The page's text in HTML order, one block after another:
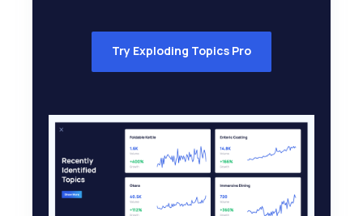
Try Exploding Topics Pro
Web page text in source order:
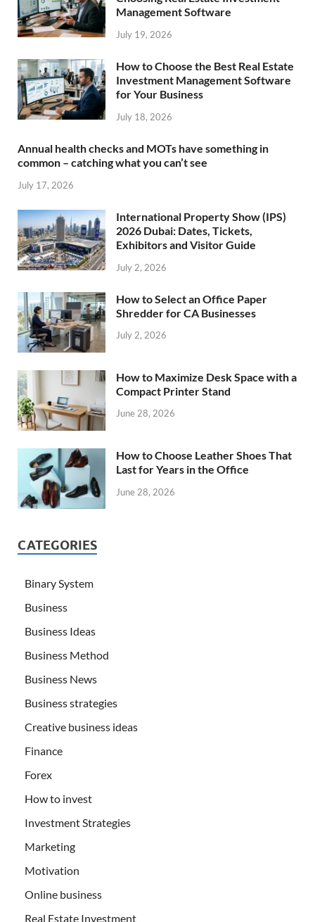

---------------

Required action:
Print the listing word for word but skip its pictures.

Response for this exercise:
The page's text in HTML order, one block after another:
Try Exploding Topics Pro
Web page text in source order:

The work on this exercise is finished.